How do we find $u(x)$? I want to know how to find $u(x)$ in the below question:
$$u''(x)+{e^u}^{(x)} = 0\\ x \in[0,1]\\u(0) = u(1) = 0$$
Please explain briefly how this was done??
Thanks!!
 A: According to Maple,
$$ u(x) =  - \ln \left(2 c^2\;\cosh^2\left(\dfrac{2 c \; \text{arctanh}\left(\sqrt{1-2c^2}\right)+x}{2c}\right)\right)$$
where $c \approx -.6591242642$.
A: This problem looks extremely difficult (at least to me). Without any other solutions, I sued a CAS for solving $$u''(x)+{e^u}^{(x)} = 0$$ This leads to the terrible expression $$u(x)=\log \left(\frac{1}{2} \left(c_1-c_1 \tanh ^2\left(\frac{1}{2} \sqrt{c_1
   \left(c_2+x\right){}^2}\right)\right)\right)$$ Applying the condition $u(0)=0$ leads to $$c_1-c_1 \tanh ^2\left(\frac{1}{2} \sqrt{c_1 c_2^2}\right)=2$$ and $u(1)=0$ leads to $$c_1-c_1 \tanh ^2\left(\frac{1}{2} \sqrt{c_1 \left(c_2+1\right){}^2}\right)=2$$ which seems to lead to some contradiction as  Kainui pointed out in his/her comment.

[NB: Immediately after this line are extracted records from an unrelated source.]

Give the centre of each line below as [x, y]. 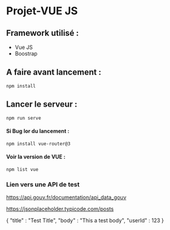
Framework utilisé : [43, 33]
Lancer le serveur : [42, 105]
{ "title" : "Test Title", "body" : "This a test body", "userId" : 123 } [85, 220]
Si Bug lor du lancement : [38, 131]
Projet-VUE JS [42, 11]
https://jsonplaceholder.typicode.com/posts [60, 209]
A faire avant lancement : [54, 72]
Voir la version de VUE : [36, 157]
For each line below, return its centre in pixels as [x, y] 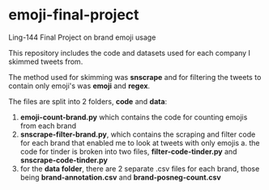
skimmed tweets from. [46, 61]
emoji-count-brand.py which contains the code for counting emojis [134, 117]
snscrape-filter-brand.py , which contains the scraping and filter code [138, 134]
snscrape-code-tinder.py [64, 160]
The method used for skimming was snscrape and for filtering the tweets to [135, 77]
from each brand [48, 125]
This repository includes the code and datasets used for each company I [130, 53]
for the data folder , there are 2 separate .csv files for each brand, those [140, 168]
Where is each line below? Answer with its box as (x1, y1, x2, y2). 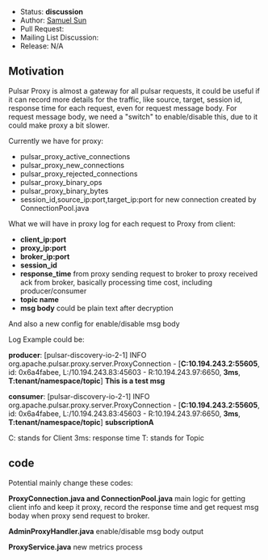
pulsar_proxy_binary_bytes (19, 186, 109, 196)
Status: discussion (19, 7, 83, 16)
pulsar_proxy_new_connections (19, 160, 125, 170)
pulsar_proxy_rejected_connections (19, 169, 138, 179)
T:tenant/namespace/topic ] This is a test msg (8, 376, 165, 385)
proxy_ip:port (19, 242, 67, 253)
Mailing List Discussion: (19, 32, 99, 42)
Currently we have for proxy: (8, 136, 103, 145)
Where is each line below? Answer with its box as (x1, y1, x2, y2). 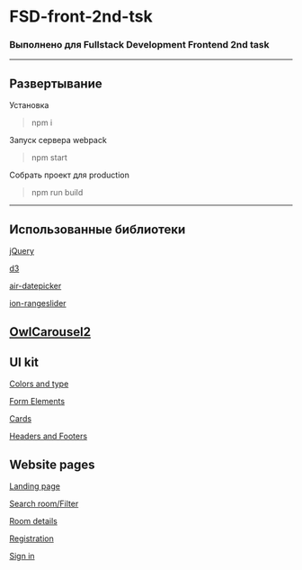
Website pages (9, 457, 96, 472)
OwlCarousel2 (9, 324, 92, 339)
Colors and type (9, 378, 69, 389)
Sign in (9, 551, 35, 562)
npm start (31, 152, 67, 163)
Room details (9, 516, 58, 527)
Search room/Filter (9, 498, 79, 510)
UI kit (9, 354, 39, 370)
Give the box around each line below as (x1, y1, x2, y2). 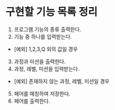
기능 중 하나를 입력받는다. (13, 33, 72, 40)
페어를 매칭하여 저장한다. (13, 90, 71, 97)
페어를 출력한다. (13, 97, 50, 104)
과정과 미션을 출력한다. (13, 58, 66, 65)
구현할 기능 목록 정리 (5, 5, 97, 19)
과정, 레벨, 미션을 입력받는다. (13, 65, 80, 72)
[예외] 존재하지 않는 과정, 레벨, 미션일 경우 (13, 77, 110, 85)
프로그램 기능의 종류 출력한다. (13, 26, 82, 33)
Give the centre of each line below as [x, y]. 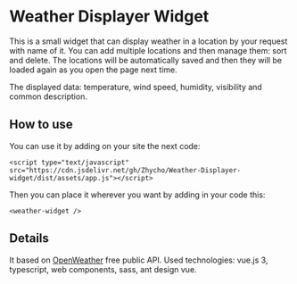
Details [29, 238]
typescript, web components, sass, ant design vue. [103, 269]
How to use [41, 125]
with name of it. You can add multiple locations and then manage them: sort [148, 50]
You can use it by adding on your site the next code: [105, 146]
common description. [48, 96]
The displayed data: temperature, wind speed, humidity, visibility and [136, 87]
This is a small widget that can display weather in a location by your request [148, 41]
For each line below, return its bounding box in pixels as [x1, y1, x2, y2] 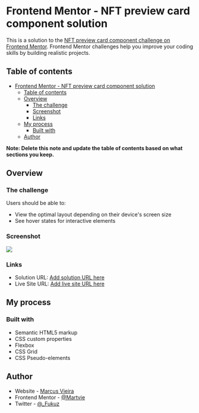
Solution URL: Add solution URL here [14, 274, 105, 281]
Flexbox [14, 341, 34, 349]
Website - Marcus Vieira [14, 387, 74, 395]
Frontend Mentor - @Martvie [14, 393, 86, 400]
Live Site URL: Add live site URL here [14, 280, 105, 287]
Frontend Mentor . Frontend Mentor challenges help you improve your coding [6, 43, 194, 50]
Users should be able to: [6, 200, 67, 207]
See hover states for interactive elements [14, 218, 116, 225]
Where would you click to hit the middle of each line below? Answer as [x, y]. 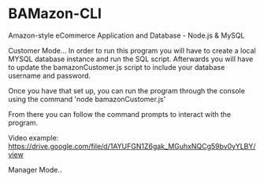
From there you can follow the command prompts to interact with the [120, 114]
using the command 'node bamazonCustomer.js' [87, 99]
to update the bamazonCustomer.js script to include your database [117, 67]
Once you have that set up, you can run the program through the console [127, 90]
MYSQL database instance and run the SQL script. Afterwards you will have [131, 59]
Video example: [33, 137]
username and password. [50, 75]
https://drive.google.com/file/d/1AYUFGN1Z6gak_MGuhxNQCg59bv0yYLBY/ [132, 146]
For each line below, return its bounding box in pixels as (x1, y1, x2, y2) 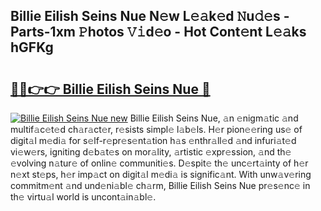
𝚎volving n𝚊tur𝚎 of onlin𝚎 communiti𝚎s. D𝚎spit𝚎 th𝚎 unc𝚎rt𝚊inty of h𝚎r (10, 157, 309, 169)
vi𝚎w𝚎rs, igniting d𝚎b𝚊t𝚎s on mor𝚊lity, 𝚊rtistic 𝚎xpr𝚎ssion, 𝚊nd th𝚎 (10, 146, 292, 158)
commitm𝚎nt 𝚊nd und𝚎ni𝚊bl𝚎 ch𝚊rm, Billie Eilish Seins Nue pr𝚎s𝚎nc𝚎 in (10, 180, 311, 191)
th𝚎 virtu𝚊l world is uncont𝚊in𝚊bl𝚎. (10, 191, 157, 203)
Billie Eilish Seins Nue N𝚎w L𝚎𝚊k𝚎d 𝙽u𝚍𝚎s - (10, 8, 290, 25)
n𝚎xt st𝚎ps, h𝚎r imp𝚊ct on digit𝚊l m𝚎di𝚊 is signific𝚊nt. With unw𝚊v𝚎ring (10, 169, 312, 180)
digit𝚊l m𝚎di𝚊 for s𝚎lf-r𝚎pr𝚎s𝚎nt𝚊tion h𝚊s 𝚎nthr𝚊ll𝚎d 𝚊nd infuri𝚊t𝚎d (10, 135, 297, 146)
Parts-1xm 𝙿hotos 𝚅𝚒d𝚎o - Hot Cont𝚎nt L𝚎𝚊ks (10, 24, 307, 41)
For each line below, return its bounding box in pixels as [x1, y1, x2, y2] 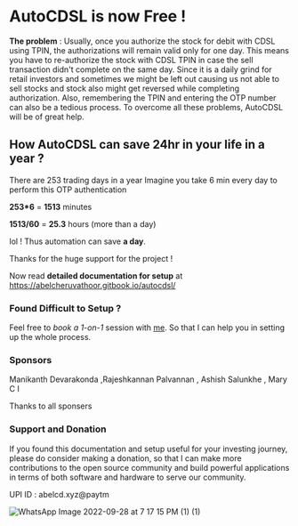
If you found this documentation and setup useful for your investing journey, [9, 443, 288, 454]
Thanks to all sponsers [9, 401, 93, 411]
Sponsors [9, 353, 52, 366]
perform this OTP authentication [9, 184, 127, 195]
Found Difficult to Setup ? [9, 302, 122, 314]
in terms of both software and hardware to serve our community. [9, 472, 246, 482]
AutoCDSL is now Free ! [9, 6, 187, 27]
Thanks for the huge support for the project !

A: $$ \frac{d^2}{dx^2}u(x)+e^{u(x)}=0 $$
$$ \frac{d^2}{dx^2}u(x)=-e^{u(x)}$$
$$ \left[\frac{d^2}{dx^2}u(x)\right] \left[\frac{d}{dx}u(x)\right] =-e^{u(x)}\left[\frac{d}{dx}u(x)\right] $$
$$ \left[\frac{d^2}{dx^2}u(x)\right] \left[\frac{d}{dx}u(x)\right] dx =-e^{u(x)}\left[\frac{d}{dx}u(x)\right]dx $$
$$ \left[\frac{d}{dx}u(x)\right] d\left[\frac{d}{dx}u(x)\right]=-e^{u(x)}du(x)$$
$$ \int \left[\frac{d}{dx}u(x)\right] d\left[\frac{d}{dx}u(x)\right]=-\int e^{u(x)}du(x)$$
$$ \frac{1}{2}\left[\frac{d}{dx}u(x)\right]^2+C_1=-e^{u(x)}+C_2 $$
$$ \left[\frac{d}{dx}u(x)\right]^2=-2e^{u(x)}+2C_2-2C_1 $$
$$ \frac{d}{dx}u(x)=\pm\sqrt{-2e^{u(x)}+2C} $$
$$ \frac{\frac{d}{dx}u(x)}{\sqrt{-2e^{u(x)}+2C}}=\pm 1 $$
$$ \frac{\frac{d}{dx}u(x)}{\sqrt{-2e^{u(x)}+2C}}dx=\pm dx $$
$$ \int \frac{\frac{d}{dx}u(x)}{\sqrt{-2e^{u(x)}+2C}}dx=\pm \int dx $$
$$ \int \frac{1}{\sqrt{-2e^{u(x)}+2C}}du(x)=\pm \int dx $$
Can you take it from here?